Instances of Address Manager

An address manager can be realized in different ways depending on various efficiency trade-offs provided by the underlying data structure used and its associated algorithms. Firstly, we list the complexity measures that we use, all of which have average-case and worst-case variants:

$\mathsf{al}_P(n)$ : the number of blocks allocated by program $P$ as a function of input size $n$ .
$s_P(n)$ : space complexity; a measure of the amount of memory allocated by $P$ (the sum of the size of every allocated block).
$m_P(n)$ ; number of memory accesses (loads/stores) made by program $P$ .

We use $m_P(n)$ as a rough measure of the runtime complexity as it correlelates highly with the latter, denoted by $t_P(n)$ .

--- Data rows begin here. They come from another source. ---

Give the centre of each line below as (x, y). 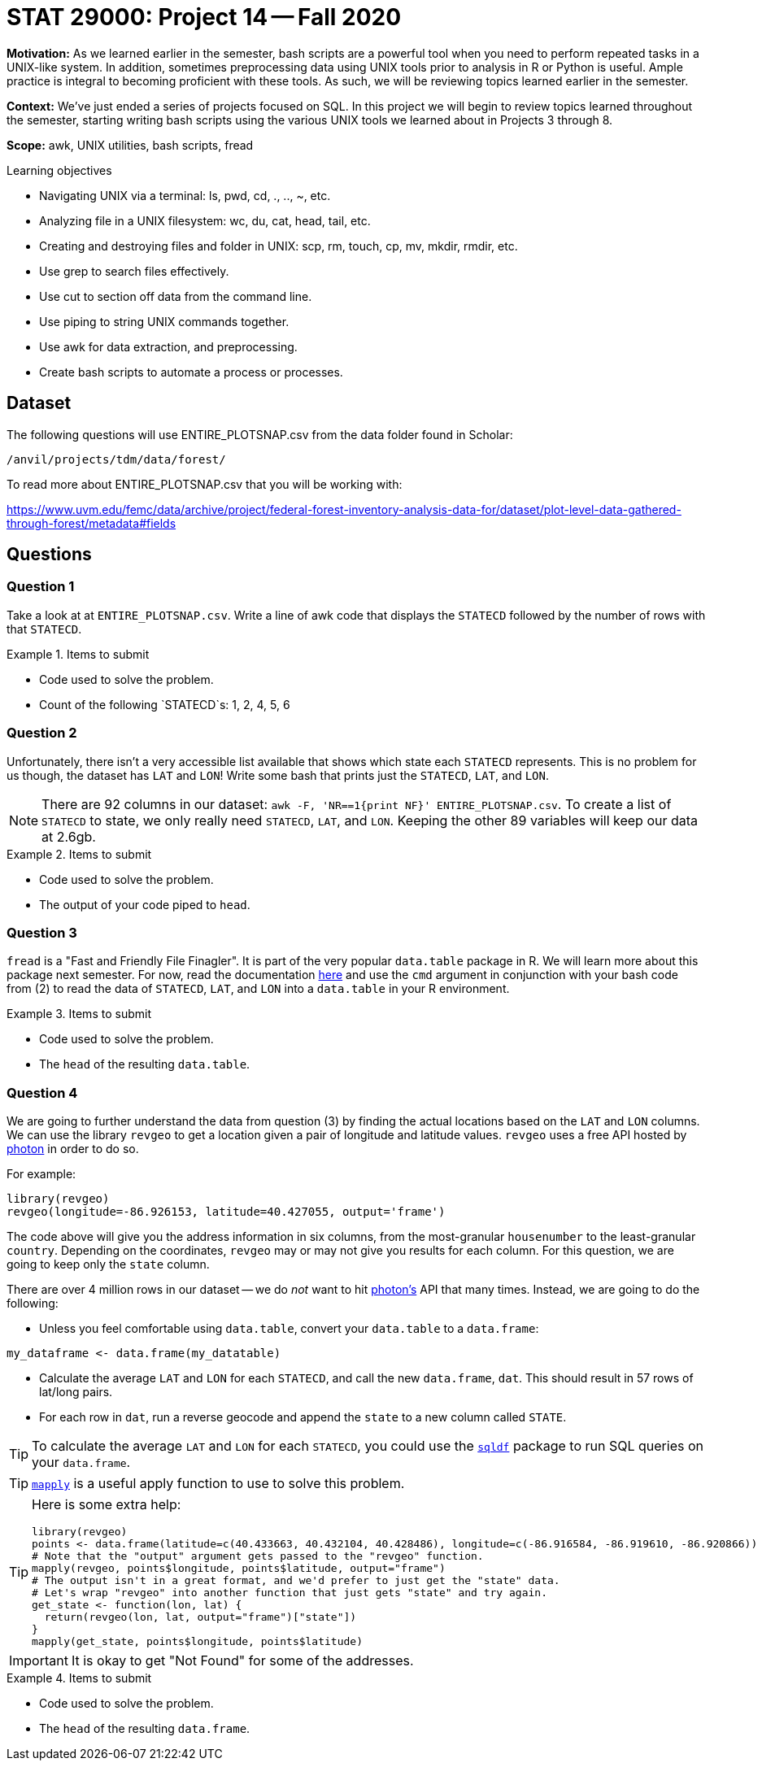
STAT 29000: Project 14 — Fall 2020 (204, 17)
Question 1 (41, 587)
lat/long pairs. (76, 1392)
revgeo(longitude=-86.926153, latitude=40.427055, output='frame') (226, 1212)
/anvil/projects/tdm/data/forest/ (116, 459)
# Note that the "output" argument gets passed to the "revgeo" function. (258, 1556)
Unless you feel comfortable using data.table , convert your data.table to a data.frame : (289, 1329)
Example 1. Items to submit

Data Structure	Safety Check Time	Space Overhead
Trie	$O(\log{s_P(n)})$	$O(\mathsf{al}_P(n))$
Shadow Memory / Hash Table	$O(1)$	$O(s_P(n))$
Binary Search Tree	$O(\log{\mathsf{al}_P(n)})$	$O(\mathsf{al}_P(n))$
Linked List	$O(\mathsf{al}_P(n))$	$O(\mathsf{al}_P(n))$

The best choice overall that balances memory consumption with low runtime for checks is via a binary search tree.